Escuchando a la señora de la casita de la esquina decir que si es así, entonces ella va a ocupar la Plaza Irlanda o el Parque Tres de Febrero, uno se siente un poco menos argentino. Viendo por televisión a esa chica de buen semblante, con anteojitos modernos y muy aplomada decir que ella se ve invadida, entonces uno se siente un poco menos argentino. En el trabajo, sube alguien al ascensor que hace saber que está harto de esos bolitas, parásitos, mientras que él... Y allí somos menos argentinos. Viajando en taxi, que es subirse a una embarazosa radio prendida, uno escucha que esa mamá vive a veinte dificultosas cuadras del subte, compró la casa con el esfuerzo de años y no puede tolerar a los recién llegados que lo quieren todo de arriba. Y entonces uno se siente también un poco menos argentino. Esa muchedumbre de voces, móviles y movileras, pueden mover los secretos profundos de una sociedad aturdida.
Digo “menos argentino” no porque sepamos qué cosa significaría serlo en un sentido completo, en un para siempre jamás. De alguna manera siempre se es “menos” respecto de algo que suponemos ser, porque lo que resta sin definir es la utopía sobre la cual siempre discutimos. Pero ahora toda una sociedad corre el riesgo de rellenar sin utopía posible ese segmento faltante –que es lo que nos hace libres– con un “discurso argentino”. Que está equivocado, y que algo o que mucho nos sustrae. Por fin se habría hallado el complemento, un sordo desdén hacia otros pueblos que habitan entre nosotros, que a veces se torna grito o disparo fatal de una oscura lucha armada. Y casi siempre, a través de un uso degradado del lenguaje nacional. Habla una mujer boliviana, ocupante de tierras. Voz nítida, gran empleo de términos inhabituales, serenidad en la expresión, conciencia de derechos, lo que casi siempre da una lengua rica y suave. Castellano atesorado en el ánfora de los pueblos. Habla un “vecino”. Voz tosca, amenazante, airada, vocablos tarambanas, el habla del jactancioso que al perder el control de sí, nos devuelve el espejo de nuestra propia lengua argentina corroída.
Tangos famosos hablaron de otra forma del tema. El “malevaje extrañao” era una convocatoria a dispensarnos mutuas disculpas porque disfrazábamos cierta ternura con una duelística de caballeros de los suburbios. Borges encumbró estos personajes y los hizo comentaristas eximios de un destino nacional.
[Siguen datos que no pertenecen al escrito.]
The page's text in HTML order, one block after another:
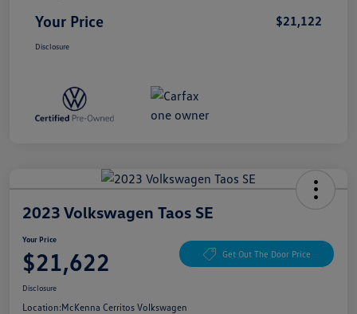
Your Price $21,122
Disclosure
2023 Volkswagen Taos SE
Your Price
$21,622 Get Out The Door Price
Disclosure
Location:McKenna Cerritos Volkswagen
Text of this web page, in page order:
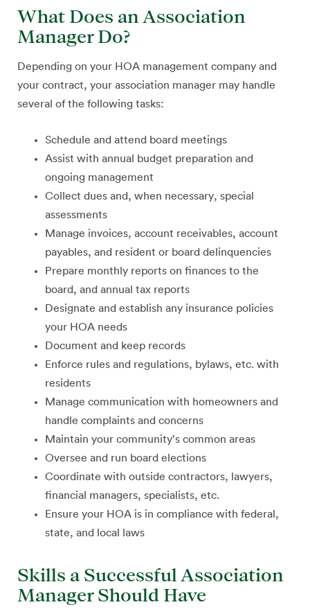
What Does an Association
Manager Do?
Depending on your HOA management company and
your contract, your association manager may handle
several of the following tasks:
Schedule and attend board meetings
Assist with annual budget preparation and
ongoing management
Collect dues and, when necessary, special
assessments
Manage invoices, account receivables, account
payables, and resident or board delinquencies
Prepare monthly reports on finances to the
board, and annual tax reports
Designate and establish any insurance policies
your HOA needs
Document and keep records
Enforce rules and regulations, bylaws, etc. with
residents
Manage communication with homeowners and
handle complaints and concerns
Maintain your community’s common areas
Oversee and run board elections
Coordinate with outside contractors, lawyers,
financial managers, specialists, etc.
Ensure your HOA is in compliance with federal,
state, and local laws
Skills a Successful Association
Manager Should Have
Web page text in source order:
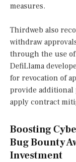
measures.
Thirdweb also
withdraw
through the use of
DefiLlama
for revocation of
provide additional
apply contract
Boosting
Bug Bounty
Investment
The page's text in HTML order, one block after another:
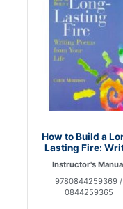
How to Build a
Lasting Fire:
Instructor's
9780844259369 /
0844259365
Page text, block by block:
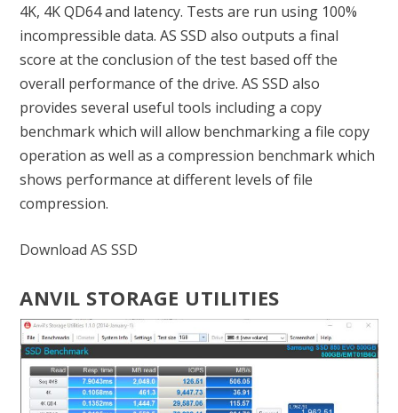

En sucesivas mutaciones que capítulos lúgubres de la historia argentina explican muy bien, el matasiete se hizo orillero, el orillero malevo, el malevo patovica, el patovica guardaespalda, el guardaespalda runfla, el runfla patotero, el patotero matón, el matón barrabrava, el barrabrava racista y el racista busca el centro del alma nacional para consumarla. Para estancar la Argentina.
Digo Argentina y se presenta de inmediato el inconveniente. Nunca vamos a cumplirla del todo porque es suma de pueblos en movimiento. Son pueblos nuevos, interrogados por pueblos originarios, pueblos originarios interrogados por el pueblo-nación. Y además: pueblos orientales de las primeras inmigraciones; pueblos orientales de las inmigraciones recientes; pueblos altiplanos; pueblos de los grandes ríos mesopotámicos hacia arriba (que dan nombres a países, provincias, ciudades y estados: Paraná, Paraguay, Uruguay); son pueblos que se mueven –porque siempre lo hicieron– en esta traslación de hombres y signos que es la nación argentina. Nunca llena, nunca terminada. Y está el pueblo-mundo: el gran concepto de Alberdi, que a pesar de tener una visión sesgada del dilema nacional del incesante fluir del pueblo, concibió claramente el hecho de que llevaba el nombre de Argentina una porción en movimiento de la humanidad renovada. No se puede perder eso justo ahora.
Preclaros escritos argentinos hablaron del pueblo del himno. Sabemos de qué se trata. Siempre hay un momento colectivo, generalmente ritual, ceremonioso o eufórico, donde se genera la gran ilusión comunitaria. Un acto escolar (la infancia), un gol de la Selección (la adolescencia), los discursos que ciertamente gustamos escuchar sobre historias compartidas (la madurez utópica). Pero ese ensalmo una vez concluido se dispersa en múltiples sentidos, cada uno de los cuales está obligado a reinterpretar los momentos de efusión compartida con una totalidad donde también subyace lo que no nos gusta. Siempre estamos llegando a algo nuevo en materia de lo popular, cargando el texto común y sabiendo que se abrirá inexorablemente hacia intereses particulares, clasistas o liberadores, que deberán desentrañar ese minuto de comunión, que en el plano litúrgico quizá tuvimos con los enemigos de toda emancipación.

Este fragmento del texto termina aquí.